Le tremblement de terre qui a secoué la région d’Émilie en Italie avait contraint les dirigeants de Cittaslow international à repousser l’assemblée générale de cette association de villes. Créon aura donc dû patienter plusieurs mois pour recevoir sa certification qu’elle avait sollicitée il y a près d’un an. C’est désormais chose faite puisque la preuve d’entrée officielle dans ce cercle très fermé des cités tournées vers une forme d’art de vivre ne reposant plus sur la vitesse a été remise à Novallera, en même temps qu’à l’autre ville girondine de Blanquefort. En fait, ce sera la seconde « récompense » officielle de 2012, avec le ruban national du développement durable qui a été renouvelé pour deux années supplémentaires par le jury national. Chaque fois, les critères de ces reconnaissances sont quasiment identiques et reposent sur les volets sociaux, citoyens et environnementaux, de la politique municipale. Ces 3 piliers sont en effet indissociables et c’est de leur appréciation globale que dépend véritablement l’avenir local.

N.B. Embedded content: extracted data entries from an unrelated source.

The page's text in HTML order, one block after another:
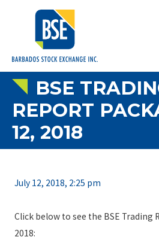
BSE
REPORT
12, 2018
July 12, 2018, 2:25 pm
Click below to see the BSE Trading
2018:
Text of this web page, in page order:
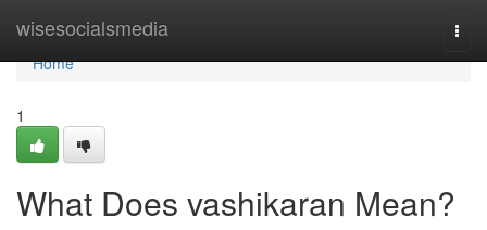
wisesocialsmedia
Home
Home
1
What Does vashikaran Mean?
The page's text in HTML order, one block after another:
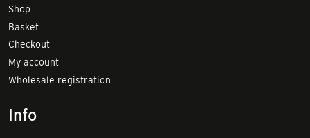
Shop
Basket
Checkout
My account
Wholesale registration
Info
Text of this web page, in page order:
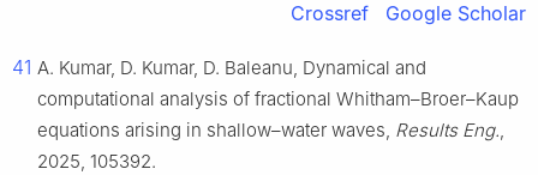
Crossref Google Scholar
41 A. Kumar, D. Kumar, D. Baleanu, Dynamical and
computational analysis of fractional Whitham–Broer–Kaup
equations arising in shallow–water waves, Results Eng.,
2025, 105392.
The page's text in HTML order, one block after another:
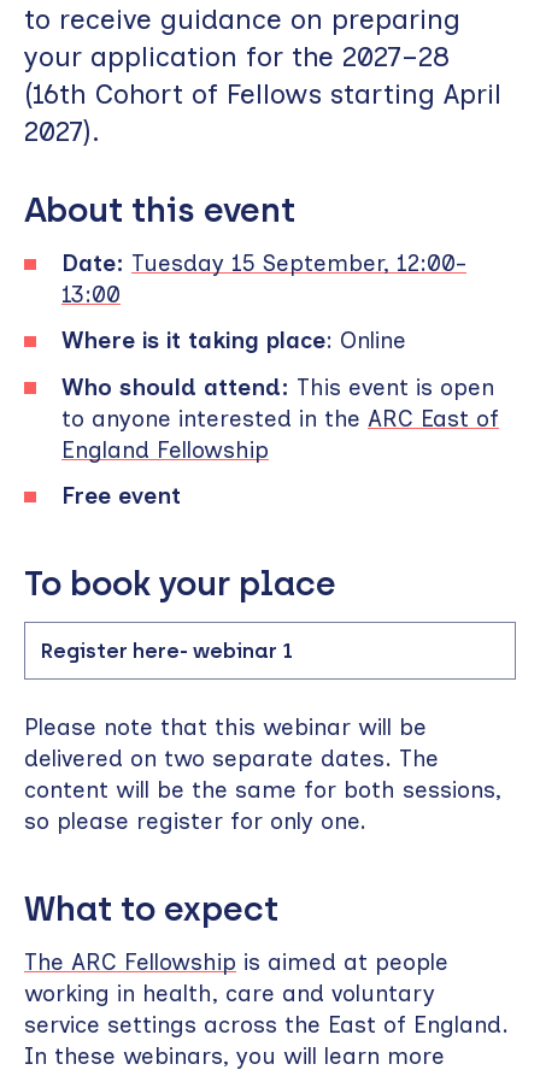
to receive guidance on preparing
your application for the 2027–28
(16th Cohort of Fellows starting April
2027).
About this event
Date: Tuesday 15 September, 12:00-
13:00
Where is it taking place: Online
Who should attend: This event is open
to anyone interested in the ARC East of
England Fellowship
Free event
To book your place
Register here- webinar 1
Please note that this webinar will be
delivered on two separate dates. The
content will be the same for both sessions,
so please register for only one.
What to expect
The ARC Fellowship is aimed at people
working in health, care and voluntary
service settings across the East of England.
In these webinars, you will learn more
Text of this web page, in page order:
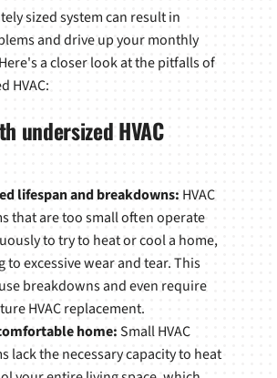
sized system can result in
and drive up your monthly
a closer look at the pitfalls of
HVAC:
undersized HVAC
lifespan and breakdowns: HVAC
that are too small often operate
to try to heat or cool a home,
to excessive wear and tear. This
breakdowns and even require
HVAC replacement.
home:Small HVAC
lack the necessary capacity to heat
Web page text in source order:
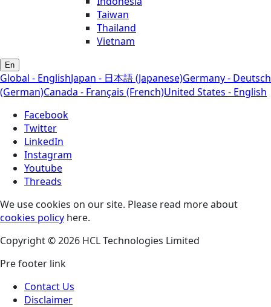
Taiwan
Thailand
Vietnam
En
Global - EnglishJapan - 日本語 (Japanese)Germany - Deutsch
(German)Canada - Français (French)United States - English
Facebook
Twitter
LinkedIn
Instagram
Youtube
Threads
We use cookies on our site. Please read more about
cookies policy here.
Copyright © 2026 HCL Technologies Limited
Pre footer link
Contact Us
Disclaimer
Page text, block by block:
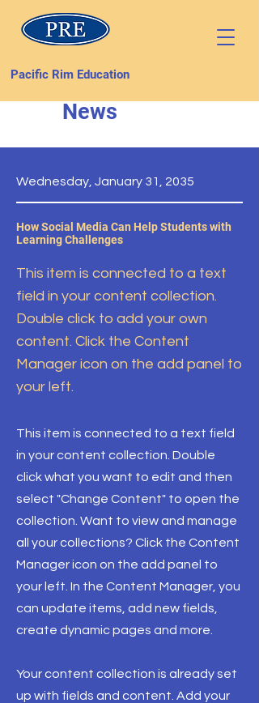
Pacific Rim Education
News
Wednesday, January 31, 2035
How Social Media Can Help Students with
Learning Challenges
This item is connected to a text
field in your content collection.
Double click to add your own
content. Click the Content
Manager icon on the add panel to
your left.
This item is connected to a text field
in your content collection. Double
click what you want to edit and then
select "Change Content" to open the
collection. Want to view and manage
all your collections? Click the Content
Manager icon on the add panel to
your left. In the Content Manager, you
can update items, add new fields,
create dynamic pages and more.
Your content collection is already set
up with fields and content. Add your
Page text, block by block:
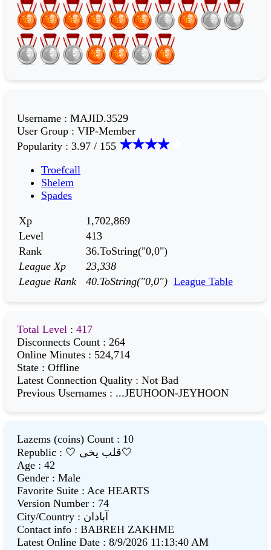
Username : MAJID.3529
User Group : VIP-Member
Popularity : 3.97 / 155
Troefcall
Shelem
Spades
Xp
1,702,869
Level
413
Rank
36.ToString("0,0")
League Xp
23,338
League Rank
40.ToString("0,0") League Table
Total Level : 417
Disconnects Count : 264
Online Minutes : 524,714
State : Offline
Latest Connection Quality : Not Bad
Previous Usernames : ...JEUHOON-JEYHOON
Lazems (coins) Count : 10
Republic :
🤍 قلب یخی🤍
Age : 42
Gender : Male
Favorite Suite : Ace HEARTS
Version Number : 74
City/Country : آبادان
Contact info : BABREH ZAKHME
Latest Online Date : 8/9/2026 11:13:40 AM
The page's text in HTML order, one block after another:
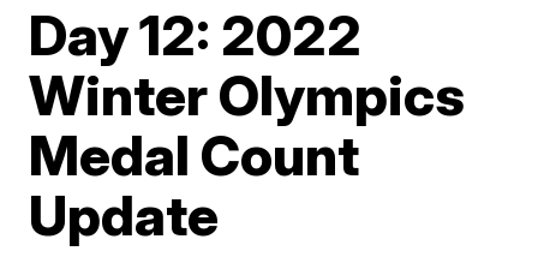
Day 12: 2022
Winter Olympics
Medal Count
Update
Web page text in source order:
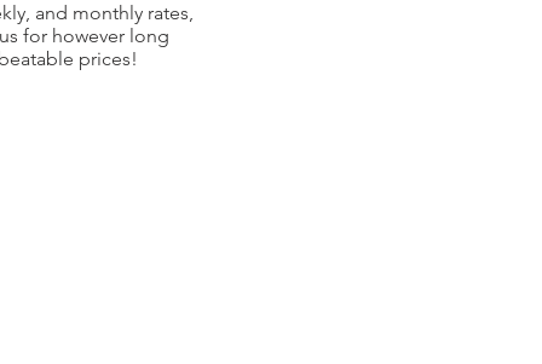
and monthly rates,
for however long
prices!
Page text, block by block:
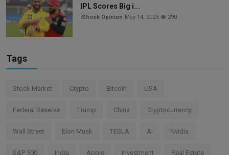
IPL Scores Big i...
iShook Opinion May 14, 2023 290
Tags
Stock Market Crypto Bitcoin USA
Federal Reserve Trump China Cryptocurrency
Wall Street Elon Musk TESLA AI Nvidia
S&P 500 India Apple Investment Real Estate
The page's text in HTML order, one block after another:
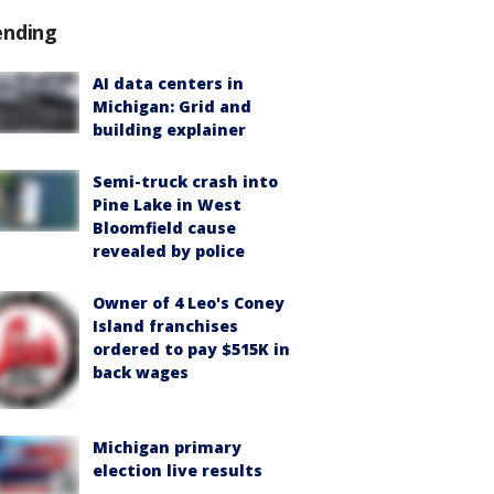
AI data centers in
Michigan: Grid and
building explainer
Semi-truck crash into
Pine Lake in West
Bloomfield cause
revealed by police
Owner of 4 Leo's Coney
Island franchises
ordered to pay $515K in
back wages
Michigan primary
election live results
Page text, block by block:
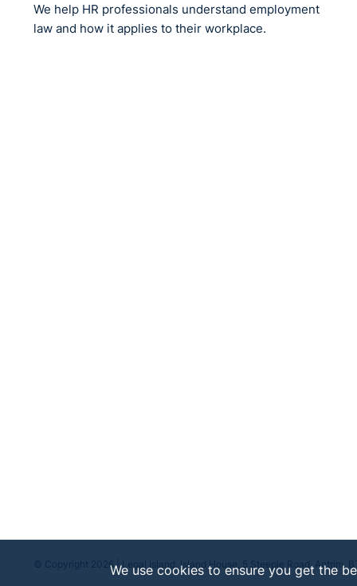
We help HR professionals understand employment
law and how it applies to their workplace.
© Copyright 2026 | Legal Island, Island House, 5 Steeple Road, Antrim,
We use cookies to ensure you get the
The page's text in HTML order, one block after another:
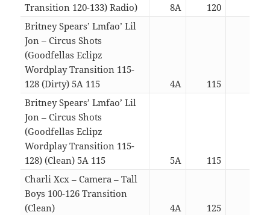
Transition 120-133) Radio)
8A 120
Britney Spears’ Lmfao’ Lil
Jon – Circus Shots
(Goodfellas Eclipz
Wordplay Transition 115-
128 (Dirty) 5A 115
4A 115
Britney Spears’ Lmfao’ Lil
Jon – Circus Shots
(Goodfellas Eclipz
Wordplay Transition 115-
128) (Clean) 5A 115
5A 115
Charli Xcx – Camera – Tall
Boys 100-126 Transition
(Clean)
4A 125
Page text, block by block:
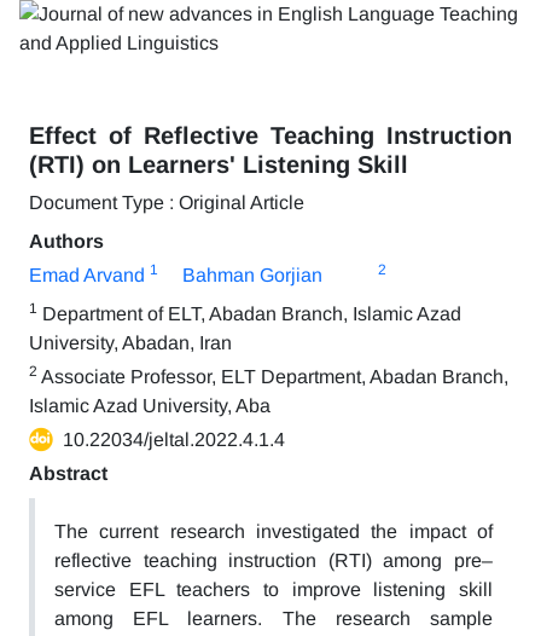
Effect of Reflective Teaching Instruction
(RTI) on Learners' Listening Skill
Document Type : Original Article
Authors
Emad Arvand 1 Bahman Gorjian 2
1 Department of ELT, Abadan Branch, Islamic Azad
University, Abadan, Iran
2 Associate Professor, ELT Department, Abadan Branch,
Islamic Azad University, Aba
10.22034/jeltal.2022.4.1.4
Abstract
The current research investigated the impact of
reflective teaching instruction (RTI) among pre–
service EFL teachers to improve listening skill
among EFL learners. The research sample
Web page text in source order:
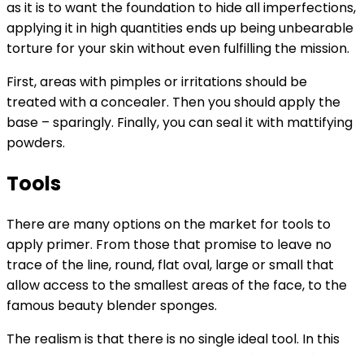
as it is to want the foundation to hide all imperfections,
applying it in high quantities ends up being unbearable
torture for your skin without even fulfilling the mission.
First, areas with pimples or irritations should be
treated with a concealer. Then you should apply the
base – sparingly. Finally, you can seal it with mattifying
powders.
Tools
There are many options on the market for tools to
apply primer. From those that promise to leave no
trace of the line, round, flat oval, large or small that
allow access to the smallest areas of the face, to the
famous beauty blender sponges.
The realism is that there is no single ideal tool. In this
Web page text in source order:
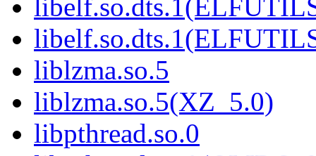
liblzma.so.5
liblzma.so.5(XZ_5.0)
libpthread.so.0
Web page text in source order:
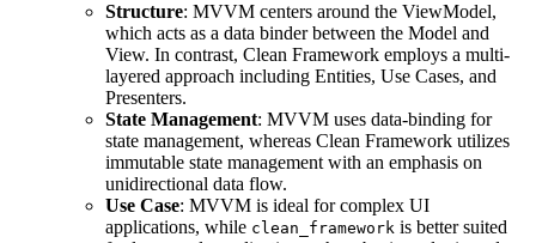
Structure: MVVM centers around the ViewModel,
which acts as a data binder between the Model and
View. In contrast, Clean Framework employs a multi-
layered approach including Entities, Use Cases, and
Presenters.
State Management: MVVM uses data-binding for
state management, whereas Clean Framework utilizes
immutable state management with an emphasis on
unidirectional data flow.
Use Case: MVVM is ideal for complex UI
applications, while clean_framework is better suited
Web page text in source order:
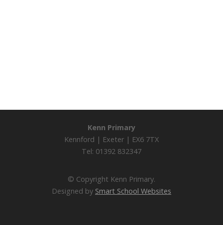
Kenn Primary
Kennford | Exeter | EX6 7TX
Tel: 01392 832347
© Copyright Kenn Primary.
Designed by Smart School Websites
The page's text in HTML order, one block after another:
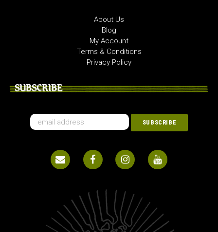
About Us
Blog
My Account
Terms & Conditions
Privacy Policy
SUBSCRIBE
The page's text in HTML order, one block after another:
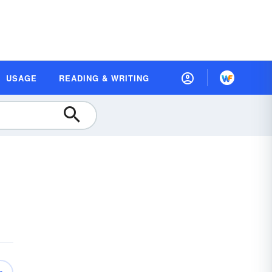
USAGE READING & WRITING

Pour Créon, l’axe général de toute l’action municipale repose sur la volonté de ne jamais basculer vers toutes les formes de consommation de la vie quotidienne, mais de faire, autant que cette volonté soit comprise, des actrices et des acteurs de la gestion de leur avenir. Même si cette appellation risque de paraître présomptueuse, la méthode peut se définir comme de l’autogestion associative citoyenne. Les deux autres volets découlent nécessairement de la constance que l’on doit avoir dans la mise en œuvre de ce principe. Bien évidemment, il faut de longues années pour parvenir à instiller une autre vision de la gestion municipale, ne reposant plus sur la toute puissance des élus mais sur des délégations maîtrisées d’une bonne part de l’action collective aux habitants, organisés en associations gestionnaires. C’est ainsi que la totalité des actions collectives locales ou intercommunales sont placées entre les mains de plusieurs centaines d’élus, tout aussi capables que les conseillers municipaux de mettre en œuvre des initiatives d’intérêt collectif.
Tout le secteur culturel (cinéma, bibliothèque, musique, apprentissages artistques, spectacles, manifestations ou animations multiples…) est déconnecté du budget communal pour être, par convention, animé, programmé, mis en œuvre par plus d’une soixantaine de personnes de toutes origines et de tous les âges. Et il en est ainsi désormais depuis plus de 40 ans avec, lentement, la mise en place d’une professionnalisation des actions, puisque les associations ayant une activité dans ce secteur emploient plus de 50 mutualisés en équivalents temps plein. Les élus locaux travaillent avec les citoyens à l’élaboration des conventions d’objectifs sur 3 ans, garantissant des aides matérielles et des financements ne reposant que sur des objectifs quantitatifs et qualitatifs communs. Il en va de même dans le sport, mais avec un volume d’emplois moindre ! Globalement, sur le plan social, le système est identique avec, à l’échelon intercommunal ou communal, la nécessité de voir des bonnes volontés prendre en compte les services allant de la petite enfance, à la vieillesse en passant par la jeunesse. Là encore, la gestion associative citoyenne permet de coller au plus près des besoins et surtout d’éviter que les initiative soient stérilisées par le conformisme administratif. Plus de 70 équivalents temps plein interviennent sur l’ensemble de ces propositions, lentement mises en place. Le conventionnement permet, là encore, un partage équitable des responsabilités : à la collectivité territoriale, les soucis matériels et aux bénévoles gestionnaires, secondés par les professionnels de leur choix, les orientations ou les choix adaptés aux besoins.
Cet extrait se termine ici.